Review: 2020 Mitsubishi Outlander PHEV

The arrival of the Mitsubishi Outlander PHEV was a long time coming. Announced and even publicly previewed as far back as 2016, things only came to showroom fruition when it was finally launched this year. In the four years since, a lot has happened, including the arrival of other PHEVs as well as full EVs. With that in mind, where does the world’s best-selling plug-in hybrid fit in the local market?

With a larger electric motor and battery pack compared to conventional hybrids, the Outlander PHEV can run exclusively on electrons for up to 55 kilometers—that’s more than double the average Filipino motorists’ 13.2-kilometer commute. Hypothetically, as long as you remember to juice it up every night, you’ll never need to visit a gasoline station ever again. This is where it hits a snag.

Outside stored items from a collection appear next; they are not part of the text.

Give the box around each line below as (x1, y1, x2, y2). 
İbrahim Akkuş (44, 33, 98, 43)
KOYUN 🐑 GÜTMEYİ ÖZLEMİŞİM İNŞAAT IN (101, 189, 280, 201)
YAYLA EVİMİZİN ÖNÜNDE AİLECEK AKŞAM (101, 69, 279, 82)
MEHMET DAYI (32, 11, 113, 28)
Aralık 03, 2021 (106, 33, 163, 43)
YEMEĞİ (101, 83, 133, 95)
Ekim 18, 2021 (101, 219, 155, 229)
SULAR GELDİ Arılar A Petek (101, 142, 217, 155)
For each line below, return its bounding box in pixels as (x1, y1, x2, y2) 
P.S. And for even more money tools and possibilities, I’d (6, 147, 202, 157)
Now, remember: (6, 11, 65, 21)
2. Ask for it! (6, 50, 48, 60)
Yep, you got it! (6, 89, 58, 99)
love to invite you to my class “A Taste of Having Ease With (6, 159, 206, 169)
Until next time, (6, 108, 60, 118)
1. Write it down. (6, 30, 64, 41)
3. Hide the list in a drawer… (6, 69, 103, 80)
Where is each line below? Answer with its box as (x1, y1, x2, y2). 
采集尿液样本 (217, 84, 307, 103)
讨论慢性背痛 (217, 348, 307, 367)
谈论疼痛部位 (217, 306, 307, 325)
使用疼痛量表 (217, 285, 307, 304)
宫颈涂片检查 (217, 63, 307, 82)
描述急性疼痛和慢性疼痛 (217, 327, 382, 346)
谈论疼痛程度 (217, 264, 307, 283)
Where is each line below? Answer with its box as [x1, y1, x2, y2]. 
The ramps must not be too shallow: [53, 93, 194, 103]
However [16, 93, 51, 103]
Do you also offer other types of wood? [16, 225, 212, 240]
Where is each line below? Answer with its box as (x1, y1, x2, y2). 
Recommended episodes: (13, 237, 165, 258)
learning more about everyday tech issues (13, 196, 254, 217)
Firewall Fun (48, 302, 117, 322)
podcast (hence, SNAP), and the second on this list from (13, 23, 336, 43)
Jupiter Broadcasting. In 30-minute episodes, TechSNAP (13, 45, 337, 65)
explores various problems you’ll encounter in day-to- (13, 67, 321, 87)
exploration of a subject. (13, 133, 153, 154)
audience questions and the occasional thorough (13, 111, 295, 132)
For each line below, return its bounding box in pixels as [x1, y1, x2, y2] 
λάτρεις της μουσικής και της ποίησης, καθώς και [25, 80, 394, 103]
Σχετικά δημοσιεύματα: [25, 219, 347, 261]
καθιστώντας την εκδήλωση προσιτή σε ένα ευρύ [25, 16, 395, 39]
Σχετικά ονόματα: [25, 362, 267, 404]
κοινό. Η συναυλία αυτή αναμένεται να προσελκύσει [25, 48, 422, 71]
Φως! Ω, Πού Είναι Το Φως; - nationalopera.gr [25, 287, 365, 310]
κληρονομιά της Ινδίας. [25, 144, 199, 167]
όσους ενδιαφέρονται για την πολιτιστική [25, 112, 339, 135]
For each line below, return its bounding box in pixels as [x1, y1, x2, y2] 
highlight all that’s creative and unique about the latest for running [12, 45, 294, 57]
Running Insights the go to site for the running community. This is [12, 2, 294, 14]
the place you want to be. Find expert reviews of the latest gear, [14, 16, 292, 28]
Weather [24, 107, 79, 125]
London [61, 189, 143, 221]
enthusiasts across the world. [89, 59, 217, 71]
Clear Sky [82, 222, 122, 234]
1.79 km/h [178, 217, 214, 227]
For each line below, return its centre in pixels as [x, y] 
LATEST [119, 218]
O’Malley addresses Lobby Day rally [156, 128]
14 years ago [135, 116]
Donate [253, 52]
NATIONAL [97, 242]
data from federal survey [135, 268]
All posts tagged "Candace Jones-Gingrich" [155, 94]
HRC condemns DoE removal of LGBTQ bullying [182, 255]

For some reason, Mitsubishi opted to spec the Outlander PHEV with a higher amperage CEE Commando Plug as opposed to a the typical three-prong household socket that’s available for other ASEAN markets like Indonesia. This may cut down the typical charging time at home, making it look good in brochures, but it also requires would-be owners to re-wire their garage just to maximize their PHEV experience. Given that this SUV doesn’t cost chump change (it’s P 2.998-miilion), this is a missed opportunity to gain a bigger audience (myself included).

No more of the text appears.